Автономов с Ольгой, приехав в парк, сперва посидели на скамейке в тени, провожая гуляющих по аллеям парней и девчат взглядами, но потом поднялись и тоже стали гулять. Теперь уже их стали провожать взглядами. Многие, не зная, что к Автономову приехала дочь, удивлялись тому, что гуляет он с такой еще совсем молодой девушкой, но тут же и оправдывали его, любуясь им. Особенно девчата со стройки. Не по своим сорока пяти годам был он, по их мнению, как мужчина, еще совсем хорош. Немудрено, если такого полюбит и молоденькая. А когда Автономов с Ольгой подошли к асфальтовому пятачку в центре парка, где вокруг восседающего на стуле аккордеониста вращалась карусель танцующих, и тоже включились в эту карусель, ропот восхищения пробежал по толпе зрителей, обступивших танцплощадку. Неизвестно, когда и где научился Автономов так танцевать не только вальс или фокстрот, но и танго. Даже те из зрителей, которые были убеждены, что все эти западные фоксы и танго не что иное, как буржуазный разврат, заколебались. Никакой развинченности, а даже как-то по-русски. Девчата со стройки ревнивыми взглядами пожирали партнершу Автономова, а Люба Изотова была готова разорвать ее в клочья и успокоилась только тогда, когда кто-то вспомнил, что это же его дочка, которую Автономов сам ездил в Ростов встречать на машине. После этого восхищение стало всеобщим. Вместе со всеми теперь и Люба Изотова любовалась этой парой. Правда, она, наверно, умерла бы от блаженства, если бы Автономов когда-нибудь вот так же, с полупоклоном, проводил ее на место после очередного тура танго. Все перешептывались, что у Автономова дочка такая красавица, и обсуждали, какие у нее волосы, какая фигура, а ножки так прямо выточенные. Да и странно, если бы у такого отца она была иной. К тому же уже передавалось по кругу как достоверное – она в Москве учится в консерватории, а выросла ведь без матери. Вот что значит такой отец. И Автономов, пока девушки наблюдали, как он водил свою даму по кругу, обрастал в их глазах суммой все новых и новых достоинств. Вот это верность – не женился, а посвятил себя дочери, хотя стоило ему только мигнуть, и любая, закрыв глаза, пошла бы за него. Значит, это враки, что в наше время уже не бывает вечной любви, а все только от дверей и до дверей загса.

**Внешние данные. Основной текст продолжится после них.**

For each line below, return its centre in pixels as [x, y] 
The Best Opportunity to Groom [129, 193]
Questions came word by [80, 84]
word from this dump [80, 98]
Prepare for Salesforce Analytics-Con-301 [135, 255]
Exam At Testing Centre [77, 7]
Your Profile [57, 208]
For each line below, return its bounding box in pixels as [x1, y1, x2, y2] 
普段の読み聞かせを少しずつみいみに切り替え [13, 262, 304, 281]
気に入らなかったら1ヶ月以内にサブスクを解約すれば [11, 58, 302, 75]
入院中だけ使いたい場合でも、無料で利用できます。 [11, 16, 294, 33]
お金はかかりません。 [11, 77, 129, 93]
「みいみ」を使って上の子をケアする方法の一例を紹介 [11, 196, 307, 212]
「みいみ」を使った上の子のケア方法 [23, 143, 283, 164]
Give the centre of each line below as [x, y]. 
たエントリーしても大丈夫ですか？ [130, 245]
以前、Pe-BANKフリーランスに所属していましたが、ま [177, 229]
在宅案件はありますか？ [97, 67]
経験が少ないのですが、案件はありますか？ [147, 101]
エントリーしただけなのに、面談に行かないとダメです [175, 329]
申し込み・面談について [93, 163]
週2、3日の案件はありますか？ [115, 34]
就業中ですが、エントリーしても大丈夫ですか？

Вдруг после третьего тура, протанцевав вальс, Автономов подвел Олю к Вадиму Звереву, который только что свою даму, Люсю Солодову, уступил другому партнеру.

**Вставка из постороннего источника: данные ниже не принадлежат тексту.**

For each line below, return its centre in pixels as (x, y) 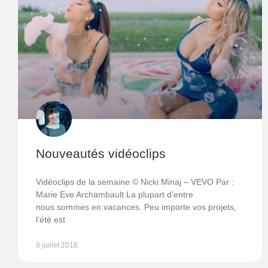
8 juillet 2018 (57, 246)
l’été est (51, 220)
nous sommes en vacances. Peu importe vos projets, (136, 207)
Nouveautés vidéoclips (101, 154)
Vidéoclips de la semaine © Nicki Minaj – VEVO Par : (135, 182)
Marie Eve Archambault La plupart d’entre (115, 195)
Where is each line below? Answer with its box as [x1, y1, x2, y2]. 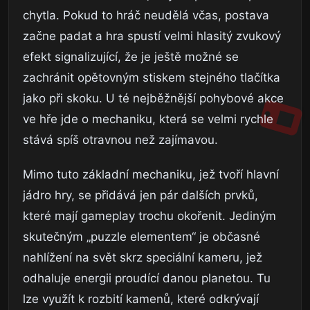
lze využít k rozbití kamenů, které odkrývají [23, 291, 259, 306]
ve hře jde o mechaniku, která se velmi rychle [23, 111, 273, 126]
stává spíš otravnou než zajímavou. [23, 132, 218, 147]
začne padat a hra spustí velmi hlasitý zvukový [23, 28, 281, 43]
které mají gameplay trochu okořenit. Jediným [23, 208, 276, 223]
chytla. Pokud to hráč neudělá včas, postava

– 'Ты, Зверев, не возражаешь, если я доверю тебе свою дочку?
Вадим встряхнул чубом и, склоняясь перед Ольгой, приложил к груди руку.
– Прошу.
– Вот тебе, Оля, второй и окончательный кавалер, он тебя и до самого дома доставит, а мне еще нужно заехать в управление. Учти, я тебе не какого-нибудь стилягу нашел, – и, снова обращаясь к Вадиму Звереву, строго напомнил: – Смотри, чтоб до самого дома, иначе…
– Иначе, Юрий Александрович, вы вычеркнете меня из списков, представленных к правительственным наградам, – кладя руку на талию Оли и выводя ее в круг танцующих, ответил Вадим. Но аккордеон уже заглушил его слова вступлением в танго «Ревность».

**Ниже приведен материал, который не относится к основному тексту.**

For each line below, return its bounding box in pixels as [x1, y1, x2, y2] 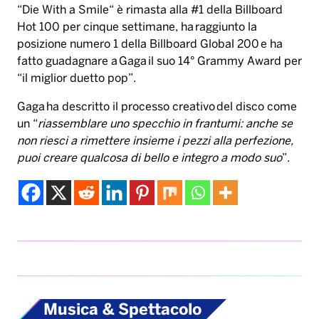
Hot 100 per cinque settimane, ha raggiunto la [17, 22, 257, 33]
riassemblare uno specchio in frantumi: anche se [38, 119, 293, 130]
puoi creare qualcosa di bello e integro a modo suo [17, 153, 282, 164]
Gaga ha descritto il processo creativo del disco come [17, 102, 297, 113]
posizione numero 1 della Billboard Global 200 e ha [17, 39, 283, 51]
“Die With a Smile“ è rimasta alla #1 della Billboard [17, 5, 283, 16]
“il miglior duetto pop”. [17, 73, 136, 85]
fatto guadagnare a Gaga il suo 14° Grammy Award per [17, 56, 302, 68]
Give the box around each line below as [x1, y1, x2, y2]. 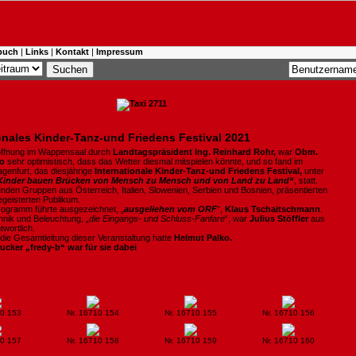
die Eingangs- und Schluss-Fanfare [89, 214, 225, 223]
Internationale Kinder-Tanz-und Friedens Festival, [95, 166, 302, 176]
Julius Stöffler [250, 214, 308, 223]
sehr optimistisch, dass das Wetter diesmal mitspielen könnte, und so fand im [5, 157, 303, 166]
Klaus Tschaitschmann [225, 204, 320, 214]
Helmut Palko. [172, 233, 232, 242]
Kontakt [56, 47, 89, 56]
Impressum [96, 47, 143, 56]

И теперь уже из толпы зрителей Автономов некоторое время сам наблюдал, как Вадим Зверев водит Олю по кругу. Теперь отцу со стороны можно было полюбоваться, какая она действительно красавица, и это не только потому, что она его дочь. Все думают то же самое, глядя на нее, и его уха касается их восторженный шепот. Но из всех, наблюдающих сейчас за нею, только он один и видит в ней то, что не может видеть больше никто: танцуя, она еще больше похожа на покойную мать, которую так, в сущности, и не знала. Как же и когда она могла перенять от нее эту манеру вот так же танцевать, забыв обо всем на свете, слегка откинув голову и кружась так, что юбка раздувается у нее, открывая синие трусики. Но и партнера он выбрал ей под стать. Вадим Зверев и собой недурен, и умеет вести даму.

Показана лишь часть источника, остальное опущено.